Spécificités du RA chez les femmes
Pour commencer, Marie-Annick Clavel (University Institute of Cardiology and Respirology of Quebec (IUCPQ) - Québec, Canada) a décrit les spécificités du RA chez les femmes et les raisons du choix du TAVR. « Les femmes sont plus âgées, viennent plus tardivement, donc le RA a évolué depuis plus longtemps, avec les conséquences sous-jacentes que cela suppose, une hypertrophie ventriculaire gauche concentrique et l’apparition d’une fibrose myocardique importante », explique la cardiologue.

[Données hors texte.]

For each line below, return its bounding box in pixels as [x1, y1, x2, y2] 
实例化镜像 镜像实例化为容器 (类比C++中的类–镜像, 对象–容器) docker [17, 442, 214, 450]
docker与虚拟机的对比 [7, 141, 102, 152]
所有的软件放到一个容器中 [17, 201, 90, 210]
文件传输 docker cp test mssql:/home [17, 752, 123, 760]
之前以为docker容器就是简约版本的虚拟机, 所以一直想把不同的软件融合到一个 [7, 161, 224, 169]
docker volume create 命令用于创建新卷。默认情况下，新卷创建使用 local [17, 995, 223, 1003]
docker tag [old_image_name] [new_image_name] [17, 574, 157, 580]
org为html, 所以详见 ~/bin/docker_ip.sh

Ces modifications myocardiques sont responsables d’une discordance paradoxale du gradient et de la surface valvulaire (Paradoxal Low Flow gradient) facteur opératoire péjoratif. « Les complications post opératoires chez la femme sont moins importantes lors du TAVR comparées au SAVR. Le Paradoxal low flow gradient a un rôle péjoratif moindre en cas de TAVR », considère la Dr Clavel citant un travail personnel, objet d’un poster publié au congrès.
Autre différence, l’anneau aortique est souvent de petite taille provoquant une mauvaise confluence de la valve implantée au cours de la chirurgie avec un risque hémodynamique de mauvais pronostic à court et long termes. Ce mismatch opératoire est moins fréquent au cours du TAVR, la taille de la valve implantée plus grande lors du TAVR pourrait être une des explications. « Après chirurgie, la prévalence du mismatch est de 10 à 20%, alors qu’après TAVR, elle n’est que de 1% » rapporte l’oratrice.
Enfin, les valves aortiques sont fibreuses, moins calcifiées que chez l’homme, et les risques de fuite aortique post opératoire et d’implantation de stimulateur sont moins fréquents chez elles.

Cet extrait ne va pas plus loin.